• TO DO:
Find the line with "the compiler make" in the entries below. Repeat it, every following line, and the line with "in rust and", exactly and with nothing added.

• SOURCE DATA:
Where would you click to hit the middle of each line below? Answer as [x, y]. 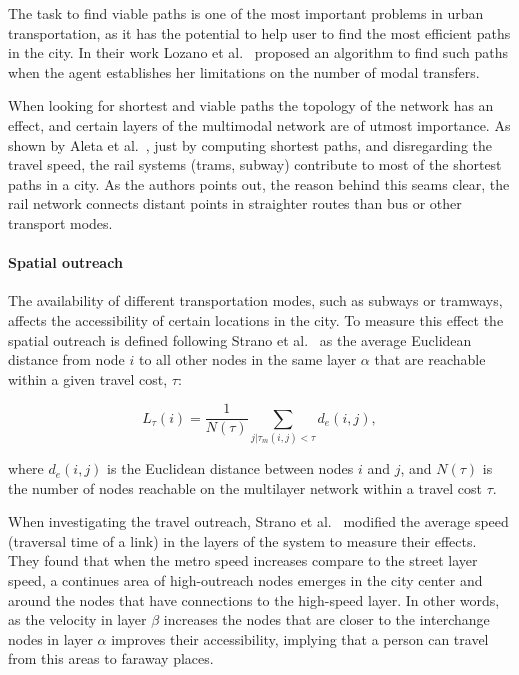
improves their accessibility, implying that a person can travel [300, 638]
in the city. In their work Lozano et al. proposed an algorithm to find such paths [258, 52]
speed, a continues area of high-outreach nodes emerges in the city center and [245, 580]
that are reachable [430, 359]
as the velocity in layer [77, 619]
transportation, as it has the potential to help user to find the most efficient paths [259, 32]
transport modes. [60, 222]
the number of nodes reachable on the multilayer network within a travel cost [245, 487]
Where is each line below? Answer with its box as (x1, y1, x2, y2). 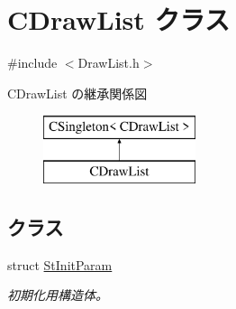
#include (7, 53, 58, 72)
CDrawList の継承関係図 (7, 83, 148, 102)
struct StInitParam (7, 255, 113, 274)
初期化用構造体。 (7, 286, 108, 304)
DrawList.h (77, 53, 140, 72)
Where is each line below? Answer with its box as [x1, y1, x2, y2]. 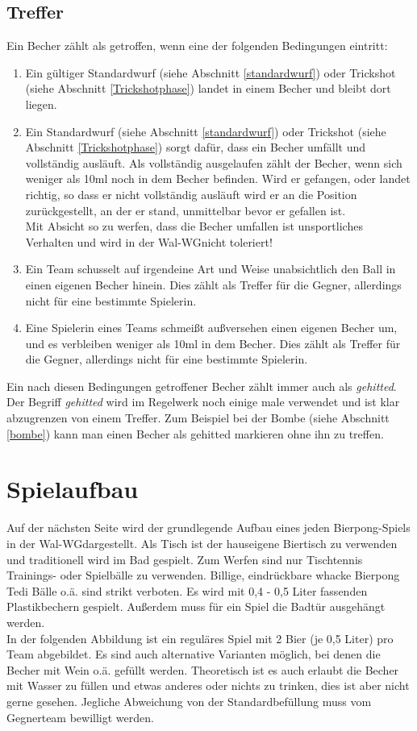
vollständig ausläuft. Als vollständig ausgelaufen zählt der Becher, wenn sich [25, 154, 402, 171]
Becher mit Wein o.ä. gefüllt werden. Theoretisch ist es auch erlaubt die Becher [6, 661, 399, 678]
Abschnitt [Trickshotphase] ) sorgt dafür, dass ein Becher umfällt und [25, 139, 366, 156]
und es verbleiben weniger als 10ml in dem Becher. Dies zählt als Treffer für [25, 334, 401, 351]
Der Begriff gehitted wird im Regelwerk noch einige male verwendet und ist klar [6, 393, 400, 410]
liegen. [25, 95, 57, 112]
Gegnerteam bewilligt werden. [6, 708, 154, 725]
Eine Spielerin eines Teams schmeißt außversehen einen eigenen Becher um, [25, 319, 398, 336]
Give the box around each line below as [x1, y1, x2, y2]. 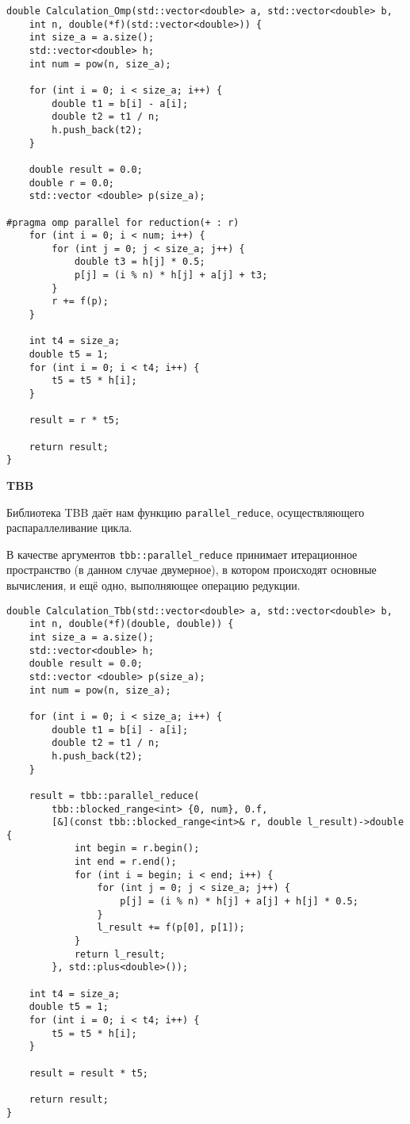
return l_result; [74, 948, 166, 960]
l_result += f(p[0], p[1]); [97, 922, 245, 934]
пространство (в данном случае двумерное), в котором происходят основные [6, 561, 377, 578]
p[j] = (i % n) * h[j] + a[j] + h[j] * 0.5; [120, 896, 358, 908]
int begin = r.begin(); [74, 843, 200, 854]
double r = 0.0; [29, 177, 115, 189]
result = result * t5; [29, 1067, 148, 1079]
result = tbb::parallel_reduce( [29, 789, 200, 801]
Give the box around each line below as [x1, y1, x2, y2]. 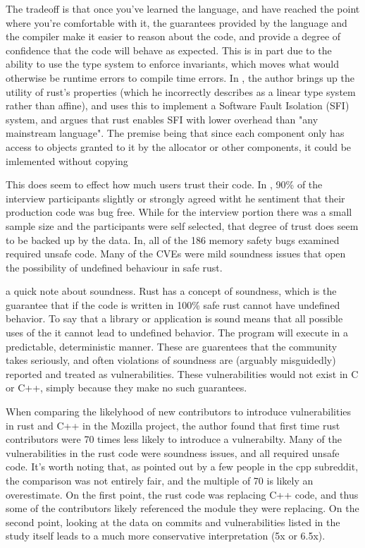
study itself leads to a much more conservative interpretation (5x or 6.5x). [6, 528, 326, 543]
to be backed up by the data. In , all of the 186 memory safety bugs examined [6, 232, 340, 247]
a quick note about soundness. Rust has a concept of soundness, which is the [6, 284, 337, 298]
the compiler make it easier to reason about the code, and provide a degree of [6, 29, 341, 44]
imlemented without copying [6, 153, 128, 168]
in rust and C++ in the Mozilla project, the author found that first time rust [6, 418, 340, 432]
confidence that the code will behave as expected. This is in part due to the [6, 42, 332, 57]
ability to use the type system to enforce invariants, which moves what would [6, 56, 339, 71]

• SOLUTION TO THIS TASK:
the compiler make it easier to reason about the code, and provide a degree of [6, 29, 341, 44]
imlemented without copying [6, 153, 128, 168]
in rust and C++ in the Mozilla project, the author found that first time rust [6, 418, 340, 432]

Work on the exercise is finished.